TASK INSTRUCTIONS: Go through the entries below and work out how many lines include "nurses"; give only that number.

Records excerpted from a collection:
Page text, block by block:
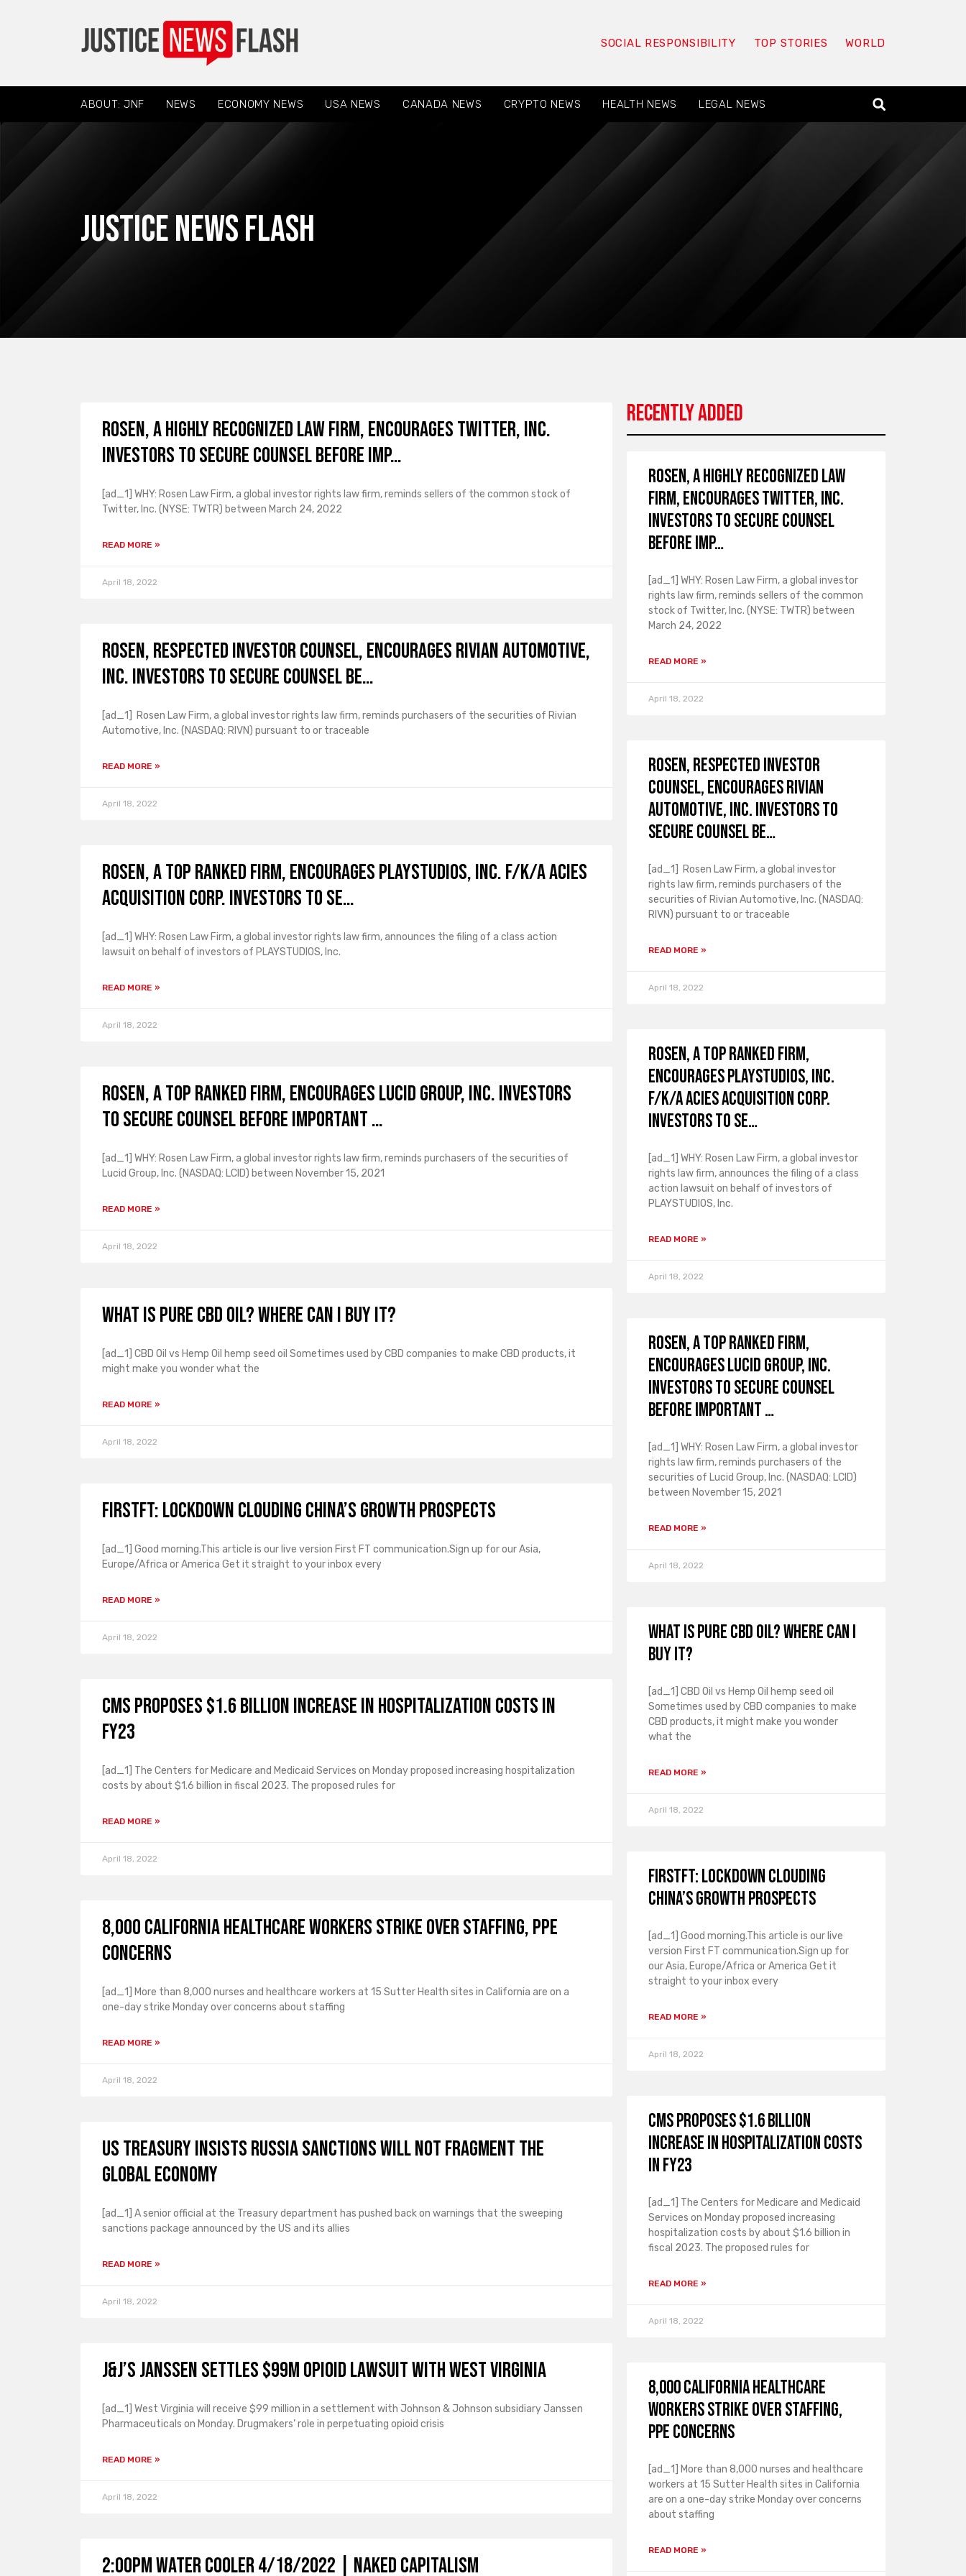
SOCIAL RESPONSIBILITY TOP STORIES WORLD
ABOUT: JNF NEWS ECONOMY NEWS USA NEWS CANADA NEWS CRYPTO NEWS HEALTH NEWS LEGAL NEWS
Justice News Flash
ROSEN, A HIGHLY RECOGNIZED LAW FIRM, Encourages Twitter, Inc.
Investors to Secure Counsel Before Imp…
[ad_1] WHY: Rosen Law Firm, a global investor rights law firm, reminds sellers of the common stock of
Twitter, Inc. (NYSE: TWTR) between March 24, 2022
READ MORE »
April 18, 2022
ROSEN, RESPECTED INVESTOR COUNSEL, Encourages Rivian Automotive,
Inc. Investors to Secure Counsel Be…
[ad_1] Rosen Law Firm, a global investor rights law firm, reminds purchasers of the securities of Rivian
Automotive, Inc. (NASDAQ: RIVN) pursuant to or traceable
READ MORE »
April 18, 2022
ROSEN, A TOP RANKED FIRM, Encourages PLAYSTUDIOS, Inc. f/k/a Acies
Acquisition Corp. Investors to Se…
[ad_1] WHY: Rosen Law Firm, a global investor rights law firm, announces the filing of a class action
lawsuit on behalf of investors of PLAYSTUDIOS, Inc.
READ MORE »
April 18, 2022
ROSEN, A TOP RANKED FIRM, Encourages Lucid Group, Inc. Investors
to Secure Counsel Before Important …
[ad_1] WHY: Rosen Law Firm, a global investor rights law firm, reminds purchasers of the securities of
Lucid Group, Inc. (NASDAQ: LCID) between November 15, 2021
READ MORE »
April 18, 2022
What is pure CBD oil? Where can I buy it?
[ad_1] CBD Oil vs Hemp Oil hemp seed oil Sometimes used by CBD companies to make CBD products, it
might make you wonder what the
READ MORE »
April 18, 2022
FirstFT: Lockdown clouding China’s growth prospects
[ad_1] Good morning.This article is our live version First FT communication.Sign up for our Asia,
Europe/Africa or America Get it straight to your inbox every
READ MORE »
April 18, 2022
CMS proposes $1.6 billion increase in hospitalization costs in
FY23
[ad_1] The Centers for Medicare and Medicaid Services on Monday proposed increasing hospitalization
costs by about $1.6 billion in fiscal 2023. The proposed rules for
READ MORE »
April 18, 2022
8,000 California healthcare workers strike over staffing, PPE
concerns
[ad_1] More than 8,000 nurses and healthcare workers at 15 Sutter Health sites in California are on a
one-day strike Monday over concerns about staffing
READ MORE »
April 18, 2022
US Treasury insists Russia sanctions will not fragment the
global economy
[ad_1] A senior official at the Treasury department has pushed back on warnings that the sweeping
sanctions package announced by the US and its allies
READ MORE »
April 18, 2022
J&J’s Janssen settles $99M opioid lawsuit with West Virginia
[ad_1] West Virginia will receive $99 million in a settlement with Johnson & Johnson subsidiary Janssen
Pharmaceuticals on Monday. Drugmakers’ role in perpetuating opioid crisis
READ MORE »
April 18, 2022
2:00PM Water Cooler 4/18/2022 | naked capitalism
Recently Added
ROSEN, A HIGHLY RECOGNIZED LAW
FIRM, Encourages Twitter, Inc.
Investors to Secure Counsel
Before Imp…
[ad_1] WHY: Rosen Law Firm, a global investor
rights law firm, reminds sellers of the common
stock of Twitter, Inc. (NYSE: TWTR) between
March 24, 2022
READ MORE »
April 18, 2022
ROSEN, RESPECTED INVESTOR
COUNSEL, Encourages Rivian
Automotive, Inc. Investors to
Secure Counsel Be…
[ad_1] Rosen Law Firm, a global investor
rights law firm, reminds purchasers of the
securities of Rivian Automotive, Inc. (NASDAQ:
RIVN) pursuant to or traceable
READ MORE »
April 18, 2022
ROSEN, A TOP RANKED FIRM,
Encourages PLAYSTUDIOS, Inc.
f/k/a Acies Acquisition Corp.
Investors to Se…
[ad_1] WHY: Rosen Law Firm, a global investor
rights law firm, announces the filing of a class
action lawsuit on behalf of investors of
PLAYSTUDIOS, Inc.
READ MORE »
April 18, 2022
ROSEN, A TOP RANKED FIRM,
Encourages Lucid Group, Inc.
Investors to Secure Counsel
Before Important …
[ad_1] WHY: Rosen Law Firm, a global investor
rights law firm, reminds purchasers of the
securities of Lucid Group, Inc. (NASDAQ: LCID)
between November 15, 2021
READ MORE »
April 18, 2022
What is pure CBD oil? Where can I
buy it?
[ad_1] CBD Oil vs Hemp Oil hemp seed oil
Sometimes used by CBD companies to make
CBD products, it might make you wonder
what the
READ MORE »
April 18, 2022
FirstFT: Lockdown clouding
China’s growth prospects
[ad_1] Good morning.This article is our live
version First FT communication.Sign up for
our Asia, Europe/Africa or America Get it
straight to your inbox every
READ MORE »
April 18, 2022
CMS proposes $1.6 billion
increase in hospitalization costs
in FY23
[ad_1] The Centers for Medicare and Medicaid
Services on Monday proposed increasing
hospitalization costs by about $1.6 billion in
fiscal 2023. The proposed rules for
READ MORE »
April 18, 2022
8,000 California healthcare
workers strike over staffing,
PPE concerns
[ad_1] More than 8,000 nurses and healthcare
workers at 15 Sutter Health sites in California
are on a one-day strike Monday over concerns
about staffing
READ MORE »

SOLUTION BELOW: 2